INSTRUCTIONS TO FOLLOW: Each entry below is to be restated word for word, with no pictures carried over.

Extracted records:
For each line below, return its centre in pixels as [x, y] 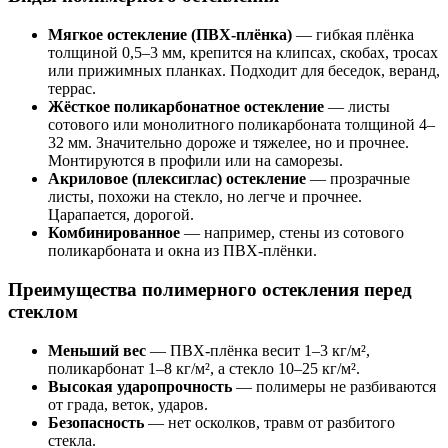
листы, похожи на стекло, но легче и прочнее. [205, 197]
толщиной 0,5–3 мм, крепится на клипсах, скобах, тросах [243, 53]
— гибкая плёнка [353, 35]
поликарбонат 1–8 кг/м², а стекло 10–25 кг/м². [204, 368]
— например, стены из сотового [292, 233]
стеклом [43, 311]
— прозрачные [358, 179]
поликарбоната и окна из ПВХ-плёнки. [182, 251]
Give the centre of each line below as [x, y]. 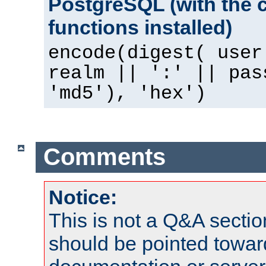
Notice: [83, 197]
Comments [104, 157]
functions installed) [140, 27]
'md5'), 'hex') [127, 94]
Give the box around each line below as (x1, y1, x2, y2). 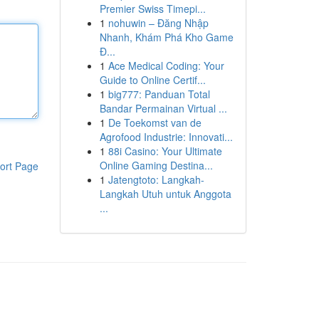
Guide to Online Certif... (99, 73, 206, 87)
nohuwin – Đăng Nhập (108, 16, 209, 30)
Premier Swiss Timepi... (99, 1, 206, 16)
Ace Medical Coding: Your (108, 58, 224, 73)
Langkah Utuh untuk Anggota (99, 187, 231, 201)
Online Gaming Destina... (99, 158, 213, 172)
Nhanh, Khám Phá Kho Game (99, 30, 234, 44)
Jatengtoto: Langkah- (108, 172, 204, 187)
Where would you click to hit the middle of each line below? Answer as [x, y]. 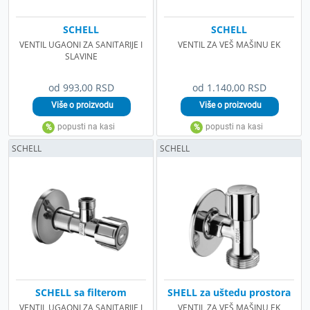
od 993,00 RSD [81, 87]
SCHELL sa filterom [81, 292]
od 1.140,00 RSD [229, 87]
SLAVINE [81, 56]
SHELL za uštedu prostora [229, 292]
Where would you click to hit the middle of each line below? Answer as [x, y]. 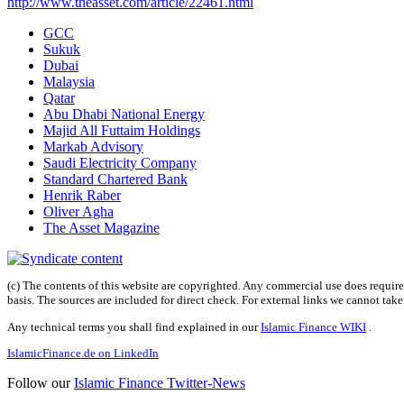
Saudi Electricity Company [120, 163]
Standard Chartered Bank [115, 179]
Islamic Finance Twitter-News [160, 383]
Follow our [41, 383]
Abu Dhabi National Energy [124, 115]
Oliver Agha [78, 212]
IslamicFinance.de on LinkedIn [83, 353]
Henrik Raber [82, 196]
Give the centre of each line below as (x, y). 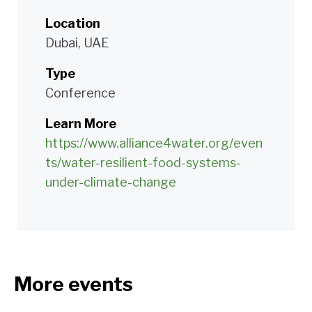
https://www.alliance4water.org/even (154, 143)
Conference (80, 93)
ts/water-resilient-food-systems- (143, 162)
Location (73, 23)
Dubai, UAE (77, 42)
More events (73, 284)
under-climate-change (111, 182)
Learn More (81, 123)
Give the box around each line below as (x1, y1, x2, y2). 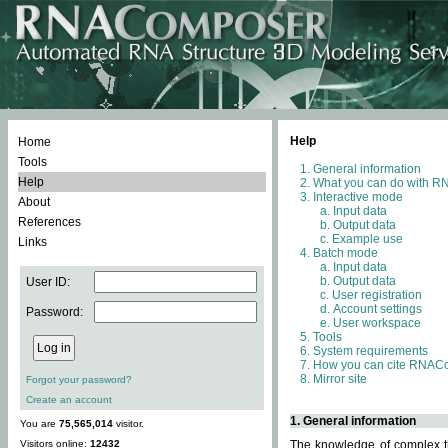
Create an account (26, 394, 112, 405)
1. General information (290, 414, 416, 428)
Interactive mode (313, 190, 403, 204)
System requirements (313, 344, 428, 358)
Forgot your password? (26, 374, 132, 385)
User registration (332, 288, 422, 302)
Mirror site (313, 372, 367, 386)
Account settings (333, 302, 422, 316)
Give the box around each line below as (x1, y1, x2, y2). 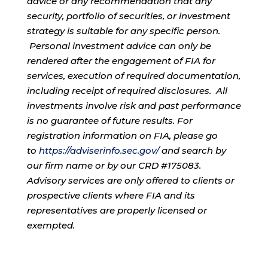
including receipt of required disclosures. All (26, 85, 227, 97)
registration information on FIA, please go (26, 130, 218, 142)
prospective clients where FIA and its (26, 190, 195, 202)
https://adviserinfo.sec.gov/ (38, 145, 159, 157)
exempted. (26, 220, 75, 232)
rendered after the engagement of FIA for (26, 55, 215, 67)
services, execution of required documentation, (26, 70, 240, 82)
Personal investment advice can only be (26, 40, 211, 52)
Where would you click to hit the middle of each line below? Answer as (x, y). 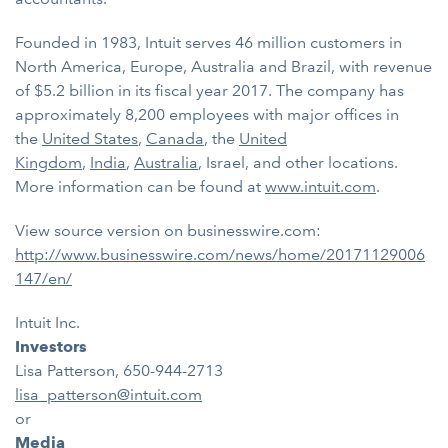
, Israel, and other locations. (298, 162)
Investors (51, 346)
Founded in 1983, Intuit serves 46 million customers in (208, 42)
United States (90, 138)
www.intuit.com (320, 186)
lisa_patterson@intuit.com (108, 394)
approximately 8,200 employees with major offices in (207, 114)
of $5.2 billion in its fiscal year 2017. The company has (209, 90)
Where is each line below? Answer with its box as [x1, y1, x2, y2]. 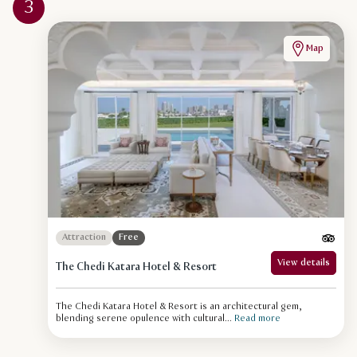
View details [277, 256, 330, 269]
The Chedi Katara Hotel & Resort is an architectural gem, [56, 300, 302, 313]
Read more [234, 312, 280, 325]
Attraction [62, 231, 106, 245]
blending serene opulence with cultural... [56, 312, 232, 325]
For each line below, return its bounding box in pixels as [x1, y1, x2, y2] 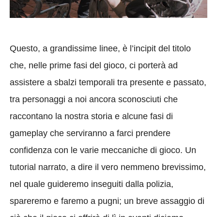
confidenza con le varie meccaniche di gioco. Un [10, 145, 196, 155]
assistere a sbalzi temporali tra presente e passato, [10, 77, 206, 88]
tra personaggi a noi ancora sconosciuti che [10, 94, 178, 105]
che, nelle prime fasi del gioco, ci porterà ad [10, 61, 178, 71]
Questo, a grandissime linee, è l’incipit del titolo [10, 44, 191, 54]
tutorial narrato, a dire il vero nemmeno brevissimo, [10, 162, 206, 172]
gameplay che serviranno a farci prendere [10, 128, 170, 139]
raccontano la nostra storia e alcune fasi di [10, 111, 173, 122]
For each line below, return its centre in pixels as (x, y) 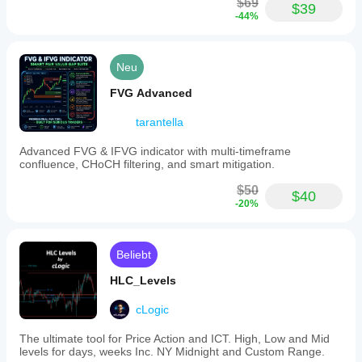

OUTPUT OF THE EXERCISE:
For each line below, return its centre in pixels as [x, y] 
листы, похожи на стекло, но легче и прочнее. [205, 197]
толщиной 0,5–3 мм, крепится на клипсах, скобах, тросах [243, 53]
— гибкая плёнка [353, 35]
поликарбонат 1–8 кг/м², а стекло 10–25 кг/м². [204, 368]
— например, стены из сотового [292, 233]
стеклом [43, 311]
— прозрачные [358, 179]
поликарбоната и окна из ПВХ-плёнки. [182, 251]
Give the centre of each line below as [x, y]. 
Notice: [83, 197]
Comments [104, 157]
functions installed) [140, 27]
'md5'), 'hex') [127, 94]
Give the box around each line below as (x1, y1, x2, y2). 
Guide to Online Certif... (99, 73, 206, 87)
nohuwin – Đăng Nhập (108, 16, 209, 30)
Premier Swiss Timepi... (99, 1, 206, 16)
Ace Medical Coding: Your (108, 58, 224, 73)
Langkah Utuh untuk Anggota (99, 187, 231, 201)
Online Gaming Destina... (99, 158, 213, 172)
Nhanh, Khám Phá Kho Game (99, 30, 234, 44)
Jatengtoto: Langkah- (108, 172, 204, 187)
Where would you click to hit the middle of each line below? Answer as [x, y]. 
od 993,00 RSD [81, 87]
SCHELL sa filterom [81, 292]
od 1.140,00 RSD [229, 87]
SLAVINE [81, 56]
SHELL za uštedu prostora [229, 292]
Where would you click to hit the middle of each line below? Answer as [x, y]. 
Saudi Electricity Company [120, 163]
Standard Chartered Bank [115, 179]
Islamic Finance Twitter-News [160, 383]
Follow our [41, 383]
Abu Dhabi National Energy [124, 115]
Oliver Agha [78, 212]
IslamicFinance.de on LinkedIn [83, 353]
Henrik Raber [82, 196]
Give the centre of each line below as (x, y). 
https://www.alliance4water.org/even (154, 143)
Conference (80, 93)
ts/water-resilient-food-systems- (143, 162)
Location (73, 23)
Dubai, UAE (77, 42)
More events (73, 284)
under-climate-change (111, 182)
Learn More (81, 123)
Give the box around each line below as (x1, y1, x2, y2). 
Create an account (26, 394, 112, 405)
1. General information (290, 414, 416, 428)
Interactive mode (313, 190, 403, 204)
System requirements (313, 344, 428, 358)
Forgot your password? (26, 374, 132, 385)
User registration (332, 288, 422, 302)
Mirror site (313, 372, 367, 386)
Account settings (333, 302, 422, 316)
Give the box around each line below as (x1, y1, x2, y2). 
including receipt of required disclosures. All (26, 85, 227, 97)
registration information on FIA, please go (26, 130, 218, 142)
prospective clients where FIA and its (26, 190, 195, 202)
https://adviserinfo.sec.gov/ (38, 145, 159, 157)
exempted. (26, 220, 75, 232)
rendered after the engagement of FIA for (26, 55, 215, 67)
services, execution of required documentation, (26, 70, 240, 82)
Personal investment advice can only be (26, 40, 211, 52)
Where would you click to hit the middle of each line below? Answer as (x, y). 
, Israel, and other locations. (298, 162)
Investors (51, 346)
Founded in 1983, Intuit serves 46 million customers in (208, 42)
United States (90, 138)
www.intuit.com (320, 186)
lisa_patterson@intuit.com (108, 394)
approximately 8,200 employees with major offices in (207, 114)
of $5.2 billion in its fiscal year 2017. The company has (209, 90)
Where is each line below? Answer with its box as [x1, y1, x2, y2]. 
View details [277, 256, 330, 269]
The Chedi Katara Hotel & Resort is an architectural gem, [56, 300, 302, 313]
Read more [234, 312, 280, 325]
Attraction [62, 231, 106, 245]
blending serene opulence with cultural... [56, 312, 232, 325]
For each line below, return its bounding box in pixels as [x1, y1, x2, y2] 
confidenza con le varie meccaniche di gioco. Un [10, 145, 196, 155]
assistere a sbalzi temporali tra presente e passato, [10, 77, 206, 88]
tra personaggi a noi ancora sconosciuti che [10, 94, 178, 105]
che, nelle prime fasi del gioco, ci porterà ad [10, 61, 178, 71]
Questo, a grandissime linee, è l’incipit del titolo [10, 44, 191, 54]
tutorial narrato, a dire il vero nemmeno brevissimo, [10, 162, 206, 172]
gameplay che serviranno a farci prendere [10, 128, 170, 139]
raccontano la nostra storia e alcune fasi di [10, 111, 173, 122]
For each line below, return its centre in pixels as (x, y) 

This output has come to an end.